The problem that inspired my inquiry was almost exactly what Rand describes– 40% traffic drop, rankings on “head” terms were fine, but traffic from thousands of long-tail searches was gone, and the sinking realization that large parts of my site went Supplemental. Here’s the answer I got:
On XX/XX/06, XXXXXXXXXXXXX wrote:
The main issue is the dramatic decline of backlinks (which is likely causing the PageRank issue). The duplicate content issue isn’t that there are lots of pages that are exactly the same, but that each page isn’t unique enough (too much boilerplate that is the same from page to page and not enough content that is different). But fixing that is not going to help too much. It’s mostly the backlink problem.
If the issue on backlinks is that other sites are linking to 404 pages and not actual pages, putting in 301 redirects for every incorrect link (which they can get a list of in webmaster tools crawl errors) will help.
I’ll see if I can find out if the # of backlinks actually did drop or if we just changed our algorithms to discount many of them. I’m not sure what, if anything, we’ll be able to tell him about what I find out though.
Supplemental results aren’t results that don’t change much, they are results that don’t have enough PageRank to make it into our main index (we can’t tell him that, of course). [emphasis added]
So to sum-up, the key points are:
- Google imposes a cap on the number of pages you can have in the Main index (unless you have infinite inbound links, see next point)
- The cap is determined by the number of backlinks to each page (PageRank)
- Google’s Main Index includes only pages with “sufficient PageRank”
- Everything else (pages with “insufficient PageRank”) goes into Google’s Supplemental Index
- Google has never publically confirmed this
Questions I still have:
- In looking at “backlinks,” with respect to the indexation question, is Google doing a simplistic link count or is “backlinks” a euphamism for PageRank? (My guess is that it’s the later, backlinks = PageRank).

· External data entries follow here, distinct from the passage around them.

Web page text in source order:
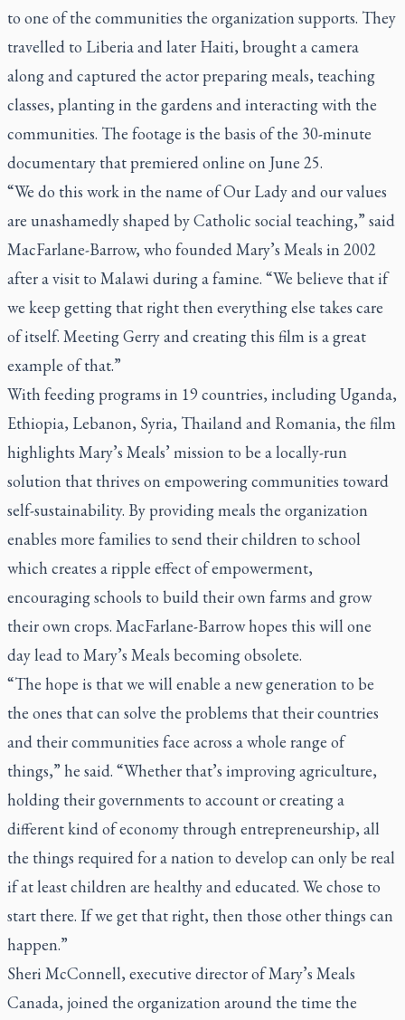
to one of the communities the organization supports. They
travelled to Liberia and later Haiti, brought a camera
along and captured the actor preparing meals, teaching
classes, planting in the gardens and interacting with the
communities. The footage is the basis of the 30-minute
documentary that premiered online on June 25.
“We do this work in the name of Our Lady and our values
are unashamedly shaped by Catholic social teaching,” said
MacFarlane-Barrow, who founded Mary’s Meals in 2002
after a visit to Malawi during a famine. “We believe that if
we keep getting that right then everything else takes care
of itself. Meeting Gerry and creating this film is a great
example of that.”
With feeding programs in 19 countries, including Uganda,
Ethiopia, Lebanon, Syria, Thailand and Romania, the film
highlights Mary’s Meals’ mission to be a locally-run
solution that thrives on empowering communities toward
self-sustainability. By providing meals the organization
enables more families to send their children to school
which creates a ripple effect of empowerment,
encouraging schools to build their own farms and grow
their own crops. MacFarlane-Barrow hopes this will one
day lead to Mary’s Meals becoming obsolete.
“The hope is that we will enable a new generation to be
the ones that can solve the problems that their countries
and their communities face across a whole range of
things,” he said. “Whether that’s improving agriculture,
holding their governments to account or creating a
different kind of economy through entrepreneurship, all
the things required for a nation to develop can only be real
if at least children are healthy and educated. We chose to
start there. If we get that right, then those other things can
happen.”
Sheri McConnell, executive director of Mary’s Meals
Canada, joined the organization around the time the
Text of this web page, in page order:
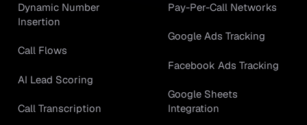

- Does Google care whether the backlinks/PageRank to a page come from internal or external sources? (My guess is that internal links still influence the “backlinks” to a certain page and thus it’s possible for a site to influence which pages are in the Main index versus Supplemental by “managing” PageRank via their link graph).
- How might have Google change this algorithm in the past 3 years?
So if your link graph influences which pages are in the Main index (and hopefully I’ve said that generally enough to avoid wading into the debate over nofollow’s efficacy), there are some very striking implications which I’m sure others will explore.
For starters, maybe you deprive some pages of PR (links) so you can concentrate the PR on more valuable pages you can actually “lift” from the Supplemental results (i.e. pages associated with valuable keywords or where the SERP is weak enough to achieve a top 3 ranking). I’ll leave the tactical question regarding whether nofollow tags are effective ways to do this to others.